#### MATERIAL SHOWN ####

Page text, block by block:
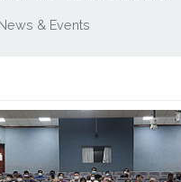
& Events
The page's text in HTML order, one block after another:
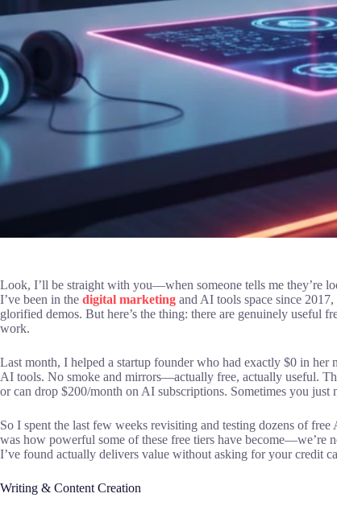
Look, I’ll be straight with you—when someone tells me they’re
I’ve been in the digital marketing and AI tools space since
glorified demos. But here’s the thing: there are genuinely useful
work.
Last month, I helped a startup founder who had exactly $0 in
AI tools. No smoke and mirrors—actually free, actually useful.
or can drop $200/month on AI subscriptions. Sometimes you just
So I spent the last few weeks revisiting and testing dozens of
was how powerful some of these free tiers have become—we’re
I’ve found actually delivers value without asking for your credit
Writing & Content Creation
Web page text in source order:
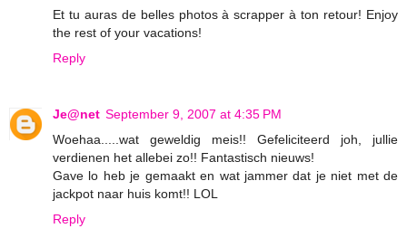
Et tu auras de belles photos à scrapper à ton retour! Enjoy
the rest of your vacations!
Reply
Je@net September 9, 2007 at 4:35 PM
Woehaa.....wat geweldig meis!! Gefeliciteerd joh, jullie
verdienen het allebei zo!! Fantastisch nieuws!
Gave lo heb je gemaakt en wat jammer dat je niet met de
jackpot naar huis komt!! LOL
Reply

####

Each entry above must come back exactly as written. Drop the images.

◆ OUTPUT BELOW:
Page text, block by block:
& Events
The page's text in HTML order, one block after another:
Look, I’ll be straight with you—when someone tells me they’re
I’ve been in the digital marketing and AI tools space since
glorified demos. But here’s the thing: there are genuinely useful
work.
Last month, I helped a startup founder who had exactly $0 in
AI tools. No smoke and mirrors—actually free, actually useful.
or can drop $200/month on AI subscriptions. Sometimes you just
So I spent the last few weeks revisiting and testing dozens of
was how powerful some of these free tiers have become—we’re
I’ve found actually delivers value without asking for your credit
Writing & Content Creation
Web page text in source order:
Et tu auras de belles photos à scrapper à ton retour! Enjoy
the rest of your vacations!
Reply
Je@net September 9, 2007 at 4:35 PM
Woehaa.....wat geweldig meis!! Gefeliciteerd joh, jullie
verdienen het allebei zo!! Fantastisch nieuws!
Gave lo heb je gemaakt en wat jammer dat je niet met de
jackpot naar huis komt!! LOL
Reply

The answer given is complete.